Overview
- Status: Closed

Service
- Type: V/Line passenger service

History
- Commenced: 1888
- Opened: 11 September 1889
- Closed: 2 February 1947 (Eureka to Buninyong) 1 December 1986

Technical
- Line length: 11 km (6.8 mi)

= Buninyong railway line =

Former railway line in Victoria, Australia

The Buninyong Line (also known as "Bunny Hop Line", or simply "The Bunny") was a Victorian Railways (Australia) branch line, which ran south from Ballarat to the nearby town of Buninyong. The line branched from the main Melbourne – Ballarat railway at Ballarat East station and was 11 km long. The line was opened on 11 September 1889, with traffic commencing the following day.

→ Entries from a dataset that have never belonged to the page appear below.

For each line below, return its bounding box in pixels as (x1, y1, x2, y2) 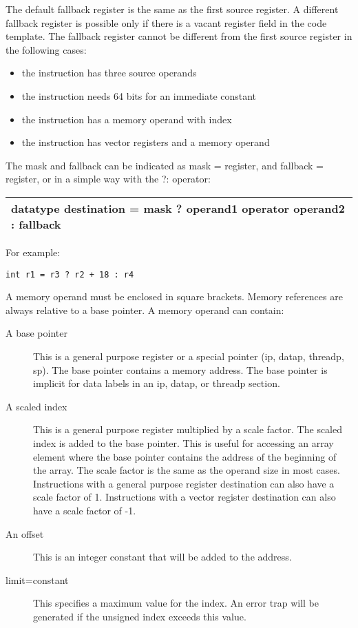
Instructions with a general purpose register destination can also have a (33, 476, 335, 490)
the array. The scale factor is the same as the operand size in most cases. (33, 463, 340, 477)
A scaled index (6, 399, 67, 413)
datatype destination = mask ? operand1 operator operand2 (11, 200, 345, 216)
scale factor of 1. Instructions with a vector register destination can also (33, 490, 336, 504)
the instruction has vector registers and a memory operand (21, 135, 270, 149)
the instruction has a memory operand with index (21, 112, 232, 126)
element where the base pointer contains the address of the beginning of (33, 449, 337, 463)
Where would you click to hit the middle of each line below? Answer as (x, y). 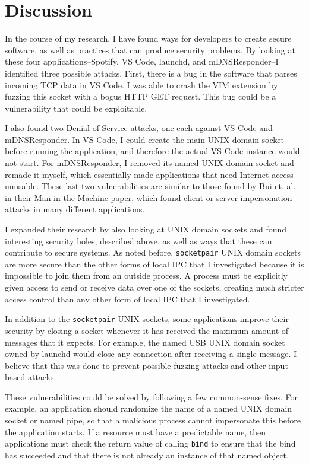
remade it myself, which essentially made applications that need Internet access (149, 174)
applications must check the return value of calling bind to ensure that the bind (150, 443)
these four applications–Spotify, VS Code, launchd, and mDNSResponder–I (142, 61)
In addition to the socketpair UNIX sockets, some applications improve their (147, 319)
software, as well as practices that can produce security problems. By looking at (150, 50)
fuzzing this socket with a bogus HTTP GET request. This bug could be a (141, 96)
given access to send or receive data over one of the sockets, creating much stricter (154, 287)
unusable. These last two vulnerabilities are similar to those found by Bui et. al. (150, 186)
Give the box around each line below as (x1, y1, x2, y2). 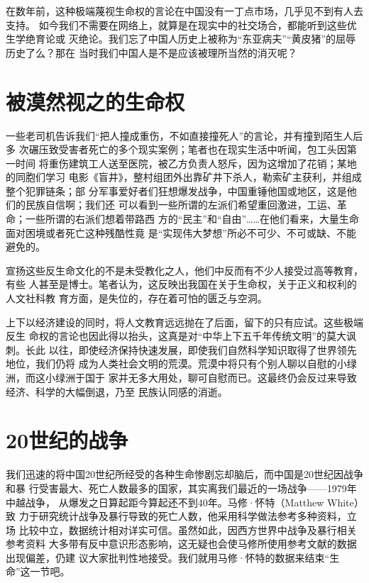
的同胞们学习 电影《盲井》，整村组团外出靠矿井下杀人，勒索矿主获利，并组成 (6, 170, 362, 184)
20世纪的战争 (6, 426, 128, 455)
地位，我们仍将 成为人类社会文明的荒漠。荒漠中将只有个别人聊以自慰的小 (6, 356, 347, 371)
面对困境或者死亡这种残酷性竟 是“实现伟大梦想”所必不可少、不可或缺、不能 (6, 225, 356, 240)
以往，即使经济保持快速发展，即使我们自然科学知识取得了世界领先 (48, 342, 357, 357)
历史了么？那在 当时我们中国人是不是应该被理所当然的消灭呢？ (6, 45, 297, 60)
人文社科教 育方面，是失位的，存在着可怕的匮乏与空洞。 (6, 291, 268, 306)
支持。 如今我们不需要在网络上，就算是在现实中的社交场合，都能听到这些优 (6, 17, 357, 32)
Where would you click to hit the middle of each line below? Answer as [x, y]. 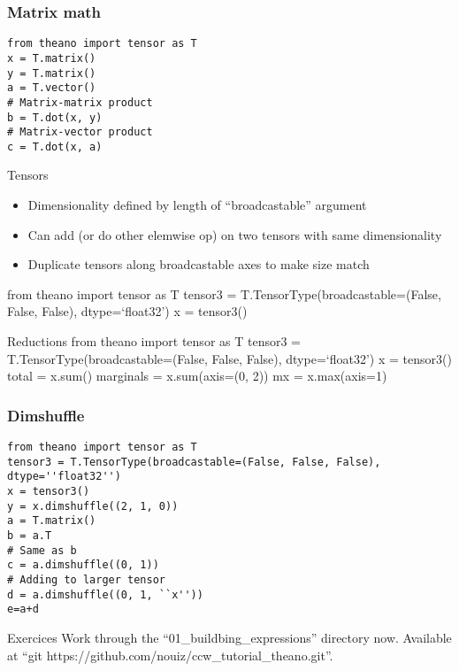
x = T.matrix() [52, 58]
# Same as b [42, 550]
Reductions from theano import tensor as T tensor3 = [154, 341]
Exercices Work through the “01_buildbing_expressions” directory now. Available [229, 637]
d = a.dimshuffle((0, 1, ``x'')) [105, 594]
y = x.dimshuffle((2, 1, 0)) [93, 506]
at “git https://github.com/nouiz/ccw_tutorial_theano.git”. [170, 655]
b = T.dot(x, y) [55, 117]
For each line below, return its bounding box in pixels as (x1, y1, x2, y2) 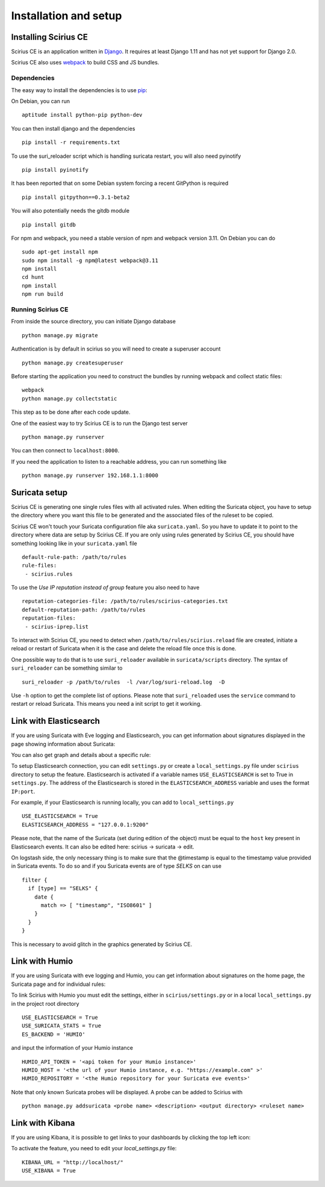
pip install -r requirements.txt (22, 139, 120, 146)
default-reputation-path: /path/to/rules (22, 606, 146, 613)
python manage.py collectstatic (22, 395, 117, 402)
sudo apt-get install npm (22, 249, 99, 255)
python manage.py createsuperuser (22, 359, 123, 366)
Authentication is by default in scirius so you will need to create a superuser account (11, 345, 221, 352)
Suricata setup (11, 487, 68, 497)
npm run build (22, 291, 63, 298)
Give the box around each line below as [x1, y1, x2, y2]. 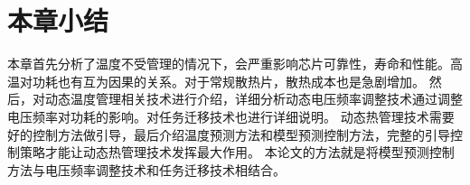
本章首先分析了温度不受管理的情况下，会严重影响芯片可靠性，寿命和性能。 [7, 54, 450, 73]
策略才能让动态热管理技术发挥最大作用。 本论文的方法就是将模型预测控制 [19, 143, 455, 162]
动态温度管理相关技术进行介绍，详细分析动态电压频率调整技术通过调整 [44, 89, 463, 108]
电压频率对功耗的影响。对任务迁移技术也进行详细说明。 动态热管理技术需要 [7, 106, 455, 125]
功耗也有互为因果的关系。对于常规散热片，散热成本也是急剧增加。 [32, 71, 425, 90]
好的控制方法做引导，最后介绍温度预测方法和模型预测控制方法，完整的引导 [7, 125, 450, 143]
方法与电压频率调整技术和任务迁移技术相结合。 [7, 160, 286, 179]
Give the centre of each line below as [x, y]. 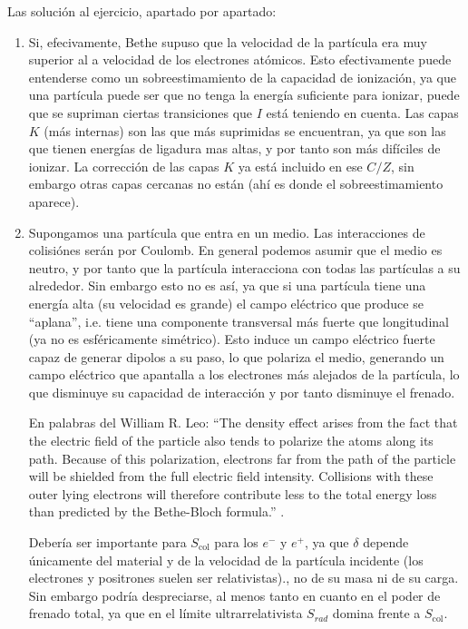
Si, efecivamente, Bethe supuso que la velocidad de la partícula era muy [228, 41]
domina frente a [376, 613]
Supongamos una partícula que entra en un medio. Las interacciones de [227, 232]
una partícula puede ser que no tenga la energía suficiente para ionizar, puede [244, 95]
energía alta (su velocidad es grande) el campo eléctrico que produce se [226, 303]
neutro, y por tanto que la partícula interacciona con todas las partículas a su [244, 267]
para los [236, 542]
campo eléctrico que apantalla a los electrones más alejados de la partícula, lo [244, 374]
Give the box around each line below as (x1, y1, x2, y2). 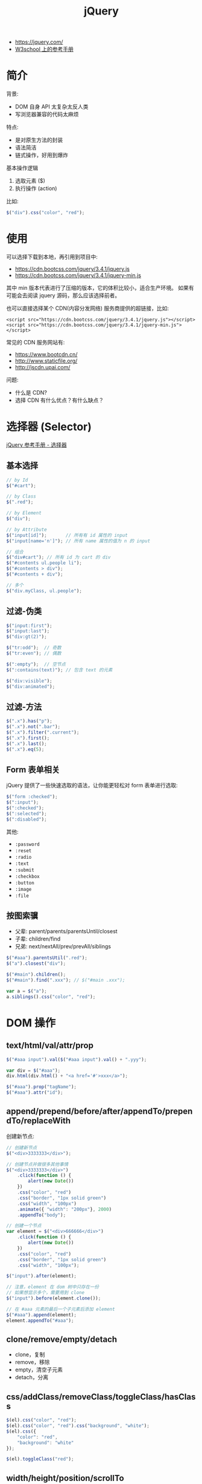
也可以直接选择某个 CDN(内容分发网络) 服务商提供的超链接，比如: (6, 304, 169, 312)
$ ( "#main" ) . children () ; (6, 971, 66, 978)
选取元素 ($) (14, 177, 45, 185)
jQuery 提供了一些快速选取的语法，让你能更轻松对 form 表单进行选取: (6, 782, 178, 789)
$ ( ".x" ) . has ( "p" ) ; (6, 718, 52, 724)
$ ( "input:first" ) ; (6, 622, 52, 629)
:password (14, 841, 40, 847)
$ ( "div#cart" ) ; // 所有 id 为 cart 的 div (6, 554, 111, 560)
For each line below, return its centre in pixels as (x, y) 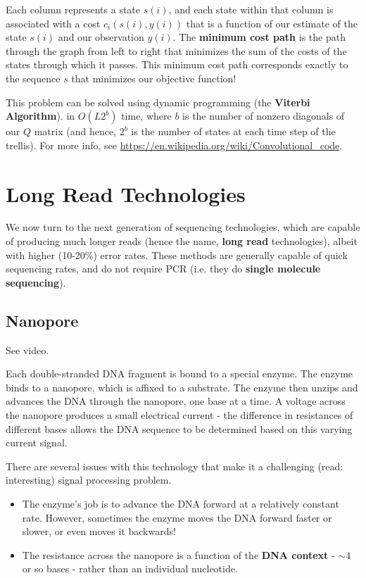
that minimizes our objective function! (154, 78)
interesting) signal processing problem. (89, 480)
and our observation (101, 37)
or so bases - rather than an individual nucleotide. (130, 568)
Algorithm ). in (40, 116)
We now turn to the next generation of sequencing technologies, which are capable (183, 227)
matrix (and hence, (75, 131)
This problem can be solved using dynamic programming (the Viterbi (158, 102)
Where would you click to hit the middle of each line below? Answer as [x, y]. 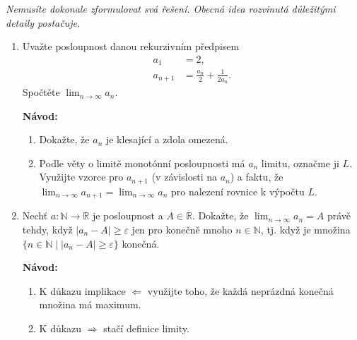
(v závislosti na [184, 177]
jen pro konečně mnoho [182, 229]
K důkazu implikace [82, 290]
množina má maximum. [90, 304]
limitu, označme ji [300, 163]
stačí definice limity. [146, 328]
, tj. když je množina [305, 229]
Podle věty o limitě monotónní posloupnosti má [142, 163]
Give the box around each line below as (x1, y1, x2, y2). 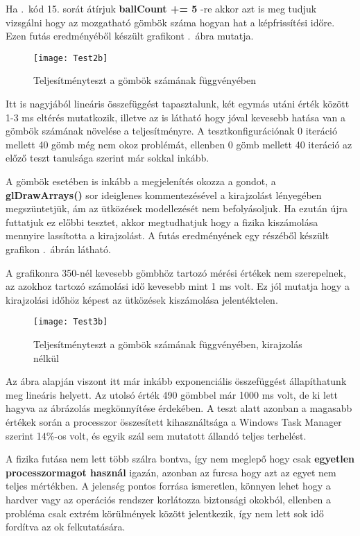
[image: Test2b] (33, 53, 108, 63)
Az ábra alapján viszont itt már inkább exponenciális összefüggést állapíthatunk (6, 374, 347, 388)
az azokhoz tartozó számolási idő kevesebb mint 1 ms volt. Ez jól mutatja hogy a (6, 279, 350, 293)
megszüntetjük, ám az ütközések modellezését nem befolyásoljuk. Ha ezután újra (6, 201, 348, 216)
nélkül (33, 350, 59, 365)
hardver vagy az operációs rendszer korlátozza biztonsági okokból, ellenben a (6, 492, 332, 506)
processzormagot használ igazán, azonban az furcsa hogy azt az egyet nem (6, 465, 336, 479)
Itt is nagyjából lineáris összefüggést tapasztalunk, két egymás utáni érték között (6, 96, 350, 111)
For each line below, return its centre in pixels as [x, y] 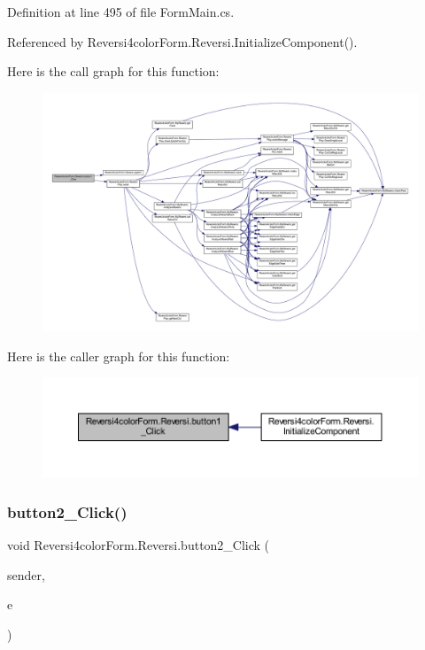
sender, [26, 574]
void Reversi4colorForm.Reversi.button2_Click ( [139, 545]
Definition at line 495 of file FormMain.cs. [121, 12]
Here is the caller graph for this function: [119, 356]
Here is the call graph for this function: [113, 71]
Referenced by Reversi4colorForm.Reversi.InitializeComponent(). [182, 41]
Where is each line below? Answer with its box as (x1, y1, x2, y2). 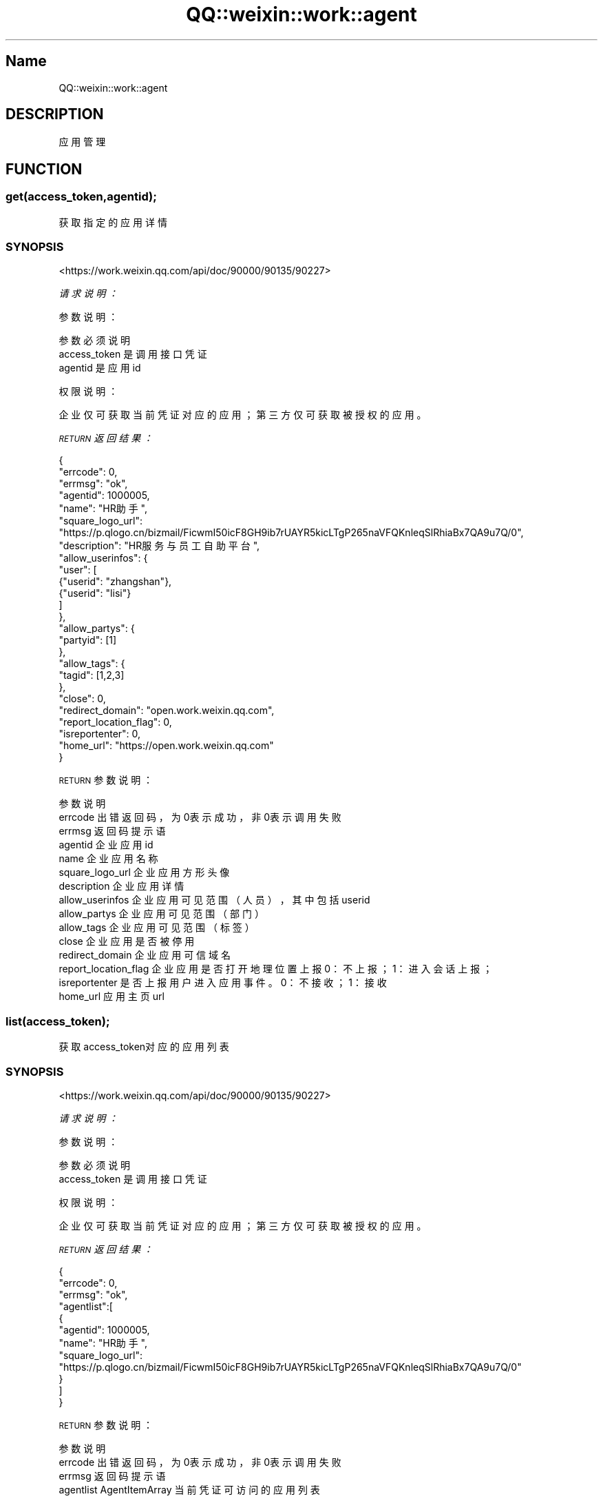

Passenger services on the line ceased in November 1930, and the section from Eureka to Buninyong was closed on 2 February 1947, leaving only a short branch to Eureka, which closed on 1 December 1986.

==Stations==

===1890===
In the 1890s, the stations on the line were as follows:
- Ballarat
- Ballarat East
- Eureka
- Canadian
- Mount Clear
- Buninyong

===1900===
Additional stations were added in the early 1900s.
- Ballarat
- Ballarat East
- Eureka
- Spencer Crossing
- Canadian (originally named Butts)
- Mount Clear
- Mount Helen
- Buninyong

===1910–1930===
During this period, stations were added and/or renamed. On 24 November 1930, the Buninyong line was closed to passenger traffic and mixed trains. Goods trains continued to run as required.
- Ballarat
- Ballarat East
- Eureka
- York Street
- Levy
- Canadian
- Mount Clear
- Reid
- Mount Helen
- Buninyong

===1930–1947===
During the 1940s, five stations were closed, and the line continued to be used for goods traffic until 1947. Tenders for the removal and disposal of station buildings at Mount Helen and Canadian were called for in January 1932. The last remaining building after that was the stationmaster's cottage at Buninyong.
- Ballarat
- Ballarat East
- Eureka
- Canadian
- Buninyong

During World War II, an army camp was established at Buninyong, which resulted in a temporary increase in good services to one per day

===1947–1986===
During this time, the station and sidings at Eureka were the only part of the line still open. That section was officially closed on 1 December 1986.